From the plots above,mpg has negative correlation with weight, displacement and horsepower.
cor(auto$mpg, auto$weight)
## [1] -0.8322442
cor(auto$mpg, auto$displacement)
## [1] -0.8051269
auto$horsepower <- as.numeric(auto$horsepower)
cor(auto$mpg, auto$horsepower)
## [1] -0.8291518
This exercise involves the Boston housing data set
To begin, load in the Boston data set. The Boston data set is part of the MASS library in R.
library(MASS)
Boston$chas <- as.factor(Boston$chas)
nrow(Boston)
## [1] 506
ncol(Boston)
## [1] 14
Make some pairwise scatterplots of the predictors (columns) in this data set. Describe your findings.
par(mfrow = c(2, 2))
plot(Boston$nox, Boston$crim)
plot(Boston$rm, Boston$crim)
plot(Boston$age, Boston$crim)
plot(Boston$dis, Boston$crim)
The crime and tax rate have an inverse relationship as in less crime in high tax rate areas.
Are any of the predictors associated with per capita crime rate? If so, explain the relationship.
hist(Boston$crim, breaks = 50)
Most suburbs do not have any crime (80% of data falls in crim < 20).
pairs(Boston[Boston$crim < 20, ])
There may be a relationship between crim and nox, rm, age, dis, lstat and medv.
Do any of the suburbs of Boston appear to have particularly high crime rates?

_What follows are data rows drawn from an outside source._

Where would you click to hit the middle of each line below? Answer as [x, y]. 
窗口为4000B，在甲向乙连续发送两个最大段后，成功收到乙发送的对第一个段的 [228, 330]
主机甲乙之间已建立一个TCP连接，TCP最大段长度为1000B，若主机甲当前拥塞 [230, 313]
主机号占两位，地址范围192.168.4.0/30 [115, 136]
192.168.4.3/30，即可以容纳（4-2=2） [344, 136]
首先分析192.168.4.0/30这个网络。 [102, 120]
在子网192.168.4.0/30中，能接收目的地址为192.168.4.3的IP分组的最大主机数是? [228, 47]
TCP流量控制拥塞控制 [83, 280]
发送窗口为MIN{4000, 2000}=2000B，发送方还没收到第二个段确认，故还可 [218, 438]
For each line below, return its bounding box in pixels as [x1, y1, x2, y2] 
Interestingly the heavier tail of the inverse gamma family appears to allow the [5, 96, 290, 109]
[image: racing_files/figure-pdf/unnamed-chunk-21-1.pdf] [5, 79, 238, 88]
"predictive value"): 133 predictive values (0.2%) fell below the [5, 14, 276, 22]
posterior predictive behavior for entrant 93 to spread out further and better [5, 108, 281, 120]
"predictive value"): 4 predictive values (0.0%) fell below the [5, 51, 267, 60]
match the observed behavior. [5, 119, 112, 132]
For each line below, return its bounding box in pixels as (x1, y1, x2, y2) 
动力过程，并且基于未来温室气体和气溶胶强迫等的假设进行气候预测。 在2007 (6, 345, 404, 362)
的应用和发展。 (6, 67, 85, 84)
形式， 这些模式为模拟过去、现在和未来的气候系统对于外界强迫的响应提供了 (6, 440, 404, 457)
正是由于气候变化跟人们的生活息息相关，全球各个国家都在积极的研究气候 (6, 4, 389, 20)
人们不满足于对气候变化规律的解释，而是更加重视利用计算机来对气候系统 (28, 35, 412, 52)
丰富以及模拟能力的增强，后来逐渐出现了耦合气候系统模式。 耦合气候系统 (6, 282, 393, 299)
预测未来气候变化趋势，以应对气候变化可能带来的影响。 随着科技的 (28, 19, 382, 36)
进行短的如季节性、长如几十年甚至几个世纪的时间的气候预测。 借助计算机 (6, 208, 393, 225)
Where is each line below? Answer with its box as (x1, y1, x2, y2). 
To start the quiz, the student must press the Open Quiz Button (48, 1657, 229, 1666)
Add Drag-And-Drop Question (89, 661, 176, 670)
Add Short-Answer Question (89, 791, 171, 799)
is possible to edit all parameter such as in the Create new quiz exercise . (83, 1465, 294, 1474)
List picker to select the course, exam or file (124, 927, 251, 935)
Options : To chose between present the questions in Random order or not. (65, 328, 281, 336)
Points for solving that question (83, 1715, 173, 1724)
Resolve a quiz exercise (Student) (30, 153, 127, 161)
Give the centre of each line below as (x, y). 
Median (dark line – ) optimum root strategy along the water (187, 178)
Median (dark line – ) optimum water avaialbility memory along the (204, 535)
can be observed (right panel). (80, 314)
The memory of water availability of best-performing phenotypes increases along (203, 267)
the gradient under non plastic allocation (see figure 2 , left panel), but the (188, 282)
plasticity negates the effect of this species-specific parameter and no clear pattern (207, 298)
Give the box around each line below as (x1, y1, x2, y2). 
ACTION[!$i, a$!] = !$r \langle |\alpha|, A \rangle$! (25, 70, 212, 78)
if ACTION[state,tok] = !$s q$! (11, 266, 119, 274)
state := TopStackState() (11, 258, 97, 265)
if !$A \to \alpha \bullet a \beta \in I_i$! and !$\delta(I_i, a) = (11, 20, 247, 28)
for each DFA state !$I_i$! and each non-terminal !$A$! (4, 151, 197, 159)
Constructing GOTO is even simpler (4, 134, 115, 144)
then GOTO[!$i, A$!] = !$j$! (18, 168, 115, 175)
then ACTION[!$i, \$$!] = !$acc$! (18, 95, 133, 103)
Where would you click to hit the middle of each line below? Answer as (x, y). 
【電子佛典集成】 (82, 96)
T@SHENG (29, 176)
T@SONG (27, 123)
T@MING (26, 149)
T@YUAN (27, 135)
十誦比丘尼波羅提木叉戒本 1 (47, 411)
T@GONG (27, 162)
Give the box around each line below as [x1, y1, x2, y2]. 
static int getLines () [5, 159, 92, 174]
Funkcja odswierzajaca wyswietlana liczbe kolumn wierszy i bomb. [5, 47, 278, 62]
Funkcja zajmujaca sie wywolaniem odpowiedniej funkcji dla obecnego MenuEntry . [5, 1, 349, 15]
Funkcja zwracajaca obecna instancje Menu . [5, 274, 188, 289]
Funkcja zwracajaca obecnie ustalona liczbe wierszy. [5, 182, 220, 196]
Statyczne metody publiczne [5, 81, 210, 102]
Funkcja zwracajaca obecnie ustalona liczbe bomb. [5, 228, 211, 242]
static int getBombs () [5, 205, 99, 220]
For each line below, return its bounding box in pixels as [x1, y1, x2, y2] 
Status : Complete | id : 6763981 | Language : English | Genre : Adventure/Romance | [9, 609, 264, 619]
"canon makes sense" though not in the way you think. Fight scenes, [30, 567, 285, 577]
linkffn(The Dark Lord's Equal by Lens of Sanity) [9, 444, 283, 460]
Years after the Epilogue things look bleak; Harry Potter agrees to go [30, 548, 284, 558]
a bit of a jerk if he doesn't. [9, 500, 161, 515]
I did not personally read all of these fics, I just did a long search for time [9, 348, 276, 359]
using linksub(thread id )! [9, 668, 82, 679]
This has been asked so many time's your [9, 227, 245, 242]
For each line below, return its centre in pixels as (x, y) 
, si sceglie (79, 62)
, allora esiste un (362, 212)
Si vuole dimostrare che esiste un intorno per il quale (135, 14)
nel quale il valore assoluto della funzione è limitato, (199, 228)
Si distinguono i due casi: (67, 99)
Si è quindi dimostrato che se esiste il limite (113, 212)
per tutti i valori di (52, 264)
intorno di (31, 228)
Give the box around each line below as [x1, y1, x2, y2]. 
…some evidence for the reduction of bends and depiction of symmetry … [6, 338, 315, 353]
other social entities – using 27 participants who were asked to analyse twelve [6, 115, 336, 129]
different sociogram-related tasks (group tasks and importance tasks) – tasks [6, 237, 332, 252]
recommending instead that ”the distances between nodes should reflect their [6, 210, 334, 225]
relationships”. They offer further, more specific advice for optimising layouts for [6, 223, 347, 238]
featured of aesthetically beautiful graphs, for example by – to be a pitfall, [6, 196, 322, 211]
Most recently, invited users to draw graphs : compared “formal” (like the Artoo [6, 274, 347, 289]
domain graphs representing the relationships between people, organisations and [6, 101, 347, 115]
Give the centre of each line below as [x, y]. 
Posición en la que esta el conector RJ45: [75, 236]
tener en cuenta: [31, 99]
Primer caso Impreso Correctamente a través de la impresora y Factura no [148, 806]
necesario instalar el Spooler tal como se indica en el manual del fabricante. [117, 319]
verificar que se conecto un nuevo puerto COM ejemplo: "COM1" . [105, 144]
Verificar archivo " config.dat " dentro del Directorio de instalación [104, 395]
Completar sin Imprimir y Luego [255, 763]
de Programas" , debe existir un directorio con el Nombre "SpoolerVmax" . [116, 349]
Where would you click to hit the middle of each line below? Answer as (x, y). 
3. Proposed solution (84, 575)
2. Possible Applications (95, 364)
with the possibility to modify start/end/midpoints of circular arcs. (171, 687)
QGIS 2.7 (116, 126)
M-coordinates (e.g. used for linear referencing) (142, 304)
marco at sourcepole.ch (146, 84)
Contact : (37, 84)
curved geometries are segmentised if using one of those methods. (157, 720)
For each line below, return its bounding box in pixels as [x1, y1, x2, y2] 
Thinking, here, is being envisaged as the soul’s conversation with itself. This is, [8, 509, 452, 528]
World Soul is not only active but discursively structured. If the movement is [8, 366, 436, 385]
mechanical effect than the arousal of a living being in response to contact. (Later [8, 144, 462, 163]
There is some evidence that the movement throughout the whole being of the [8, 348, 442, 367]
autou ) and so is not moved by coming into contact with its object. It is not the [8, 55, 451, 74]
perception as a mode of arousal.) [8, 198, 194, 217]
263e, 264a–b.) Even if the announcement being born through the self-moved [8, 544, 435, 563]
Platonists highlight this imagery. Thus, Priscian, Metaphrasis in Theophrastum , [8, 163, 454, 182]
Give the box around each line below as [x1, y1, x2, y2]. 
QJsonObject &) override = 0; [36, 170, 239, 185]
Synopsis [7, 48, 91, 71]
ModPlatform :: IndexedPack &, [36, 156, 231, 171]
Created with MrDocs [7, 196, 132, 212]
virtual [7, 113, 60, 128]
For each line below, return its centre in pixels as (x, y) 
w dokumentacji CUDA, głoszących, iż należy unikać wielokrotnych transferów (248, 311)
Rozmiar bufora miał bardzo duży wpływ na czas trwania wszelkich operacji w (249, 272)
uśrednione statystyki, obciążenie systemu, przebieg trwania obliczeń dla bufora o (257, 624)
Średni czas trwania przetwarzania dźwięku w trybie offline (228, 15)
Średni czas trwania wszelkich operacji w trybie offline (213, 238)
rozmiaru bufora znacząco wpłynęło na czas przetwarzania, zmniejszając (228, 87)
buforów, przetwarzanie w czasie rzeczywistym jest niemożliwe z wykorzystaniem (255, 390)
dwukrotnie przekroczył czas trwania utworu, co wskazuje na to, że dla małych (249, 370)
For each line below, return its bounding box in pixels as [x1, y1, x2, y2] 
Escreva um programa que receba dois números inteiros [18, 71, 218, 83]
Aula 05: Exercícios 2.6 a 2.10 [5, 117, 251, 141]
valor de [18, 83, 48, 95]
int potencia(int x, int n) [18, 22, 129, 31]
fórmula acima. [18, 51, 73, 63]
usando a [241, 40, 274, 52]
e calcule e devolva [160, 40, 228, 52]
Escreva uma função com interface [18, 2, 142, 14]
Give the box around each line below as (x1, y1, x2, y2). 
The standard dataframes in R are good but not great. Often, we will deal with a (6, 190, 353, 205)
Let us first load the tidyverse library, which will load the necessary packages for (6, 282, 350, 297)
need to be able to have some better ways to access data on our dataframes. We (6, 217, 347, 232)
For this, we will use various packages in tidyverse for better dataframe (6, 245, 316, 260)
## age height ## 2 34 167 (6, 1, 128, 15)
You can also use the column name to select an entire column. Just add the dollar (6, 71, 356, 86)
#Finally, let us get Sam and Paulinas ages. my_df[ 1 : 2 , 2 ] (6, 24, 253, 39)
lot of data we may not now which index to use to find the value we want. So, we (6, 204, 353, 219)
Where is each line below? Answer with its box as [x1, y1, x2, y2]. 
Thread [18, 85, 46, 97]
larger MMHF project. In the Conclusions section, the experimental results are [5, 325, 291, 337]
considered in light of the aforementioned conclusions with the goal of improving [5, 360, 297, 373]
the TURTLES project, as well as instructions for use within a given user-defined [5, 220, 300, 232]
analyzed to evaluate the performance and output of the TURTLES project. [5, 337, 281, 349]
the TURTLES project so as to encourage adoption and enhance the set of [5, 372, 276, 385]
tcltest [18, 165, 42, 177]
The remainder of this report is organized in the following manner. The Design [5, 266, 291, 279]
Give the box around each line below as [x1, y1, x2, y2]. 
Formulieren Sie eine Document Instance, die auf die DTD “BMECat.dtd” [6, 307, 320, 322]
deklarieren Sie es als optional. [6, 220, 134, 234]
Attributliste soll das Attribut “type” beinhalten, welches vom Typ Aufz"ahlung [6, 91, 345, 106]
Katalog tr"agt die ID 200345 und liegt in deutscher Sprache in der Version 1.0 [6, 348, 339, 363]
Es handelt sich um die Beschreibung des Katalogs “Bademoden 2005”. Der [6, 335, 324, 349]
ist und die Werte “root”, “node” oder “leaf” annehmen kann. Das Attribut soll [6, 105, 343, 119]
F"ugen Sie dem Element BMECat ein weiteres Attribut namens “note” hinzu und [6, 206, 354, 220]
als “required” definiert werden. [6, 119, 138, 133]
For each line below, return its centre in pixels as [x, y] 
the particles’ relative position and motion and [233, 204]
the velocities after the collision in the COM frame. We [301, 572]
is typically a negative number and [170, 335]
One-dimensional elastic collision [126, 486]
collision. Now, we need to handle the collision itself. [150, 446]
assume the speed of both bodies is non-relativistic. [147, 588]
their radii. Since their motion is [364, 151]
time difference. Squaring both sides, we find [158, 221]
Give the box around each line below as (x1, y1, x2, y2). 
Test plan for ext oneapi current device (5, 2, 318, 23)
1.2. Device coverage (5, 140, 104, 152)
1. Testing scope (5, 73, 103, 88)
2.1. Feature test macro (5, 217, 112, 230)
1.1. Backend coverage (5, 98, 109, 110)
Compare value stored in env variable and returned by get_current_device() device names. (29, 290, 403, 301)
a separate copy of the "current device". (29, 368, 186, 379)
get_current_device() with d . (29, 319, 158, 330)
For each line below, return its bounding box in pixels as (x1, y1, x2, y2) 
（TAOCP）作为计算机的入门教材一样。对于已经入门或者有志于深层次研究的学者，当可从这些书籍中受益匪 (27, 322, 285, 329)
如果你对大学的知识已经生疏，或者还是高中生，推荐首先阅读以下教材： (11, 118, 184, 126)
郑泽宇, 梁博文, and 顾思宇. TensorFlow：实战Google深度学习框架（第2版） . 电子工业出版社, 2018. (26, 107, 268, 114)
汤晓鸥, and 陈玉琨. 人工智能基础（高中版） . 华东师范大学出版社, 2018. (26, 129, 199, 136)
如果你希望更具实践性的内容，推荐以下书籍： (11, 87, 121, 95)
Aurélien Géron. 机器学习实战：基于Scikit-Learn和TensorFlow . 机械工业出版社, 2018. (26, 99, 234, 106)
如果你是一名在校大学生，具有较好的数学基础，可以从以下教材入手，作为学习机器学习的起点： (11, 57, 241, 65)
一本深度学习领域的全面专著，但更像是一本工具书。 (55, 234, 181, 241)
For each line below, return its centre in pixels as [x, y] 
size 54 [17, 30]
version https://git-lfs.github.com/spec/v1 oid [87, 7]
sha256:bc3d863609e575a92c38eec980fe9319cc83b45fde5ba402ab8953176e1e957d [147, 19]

Tax rates? Pupil-teacher ratios? Comment on the range of each predictor.
hist(Boston$crim, breaks = 50)
nrow(Boston[Boston$crim > 20, ])
## [1] 18
hist(Boston$tax, breaks = 50)
nrow(Boston[Boston$tax == 666, ])
## [1] 132
hist(Boston$ptratio, breaks = 50)
nrow(Boston[Boston$ptratio > 20, ])
## [1] 201
How many of the suburbs in this data set bound the Charles river?
nrow(Boston[Boston$chas == 1, ])
## [1] 35
What is the median pupil-teacher ratio among the towns in this data set?
median(Boston$ptratio)
## [1] 19.05
Which suburb of Boston has lowest median value of owner occupied homes? What are the values of the other predictors for that suburb, and how do those values compare to the overall ranges for those predictors? Comment on your findings.
row.names(Boston[min(Boston$medv), ])
## [1] "5"
low.med = Boston[order(Boston$medv),] #order in the ascending order
low.med[1,]
399 has the lowest median value(5) of owner occupied homes when compared to other suburbs of Boston.
range(Boston$tax)
## [1] 187 711
Boston[min(Boston$medv), ]$tax
## [1] 222
In this data set, how many of the suburbs average more than seven rooms per dwelling? More than eight rooms per dwelling? Comment on the suburbs that average more than eight rooms per dwelling.
nrow(Boston[Boston$rm > 7, ])
## [1] 64
64 of the suburbs average more than seven rooms per dwelling.
nrow(Boston[Boston$rm > 8, ])
## [1] 13
13 of the suburbs average more than seven rooms per dwelling.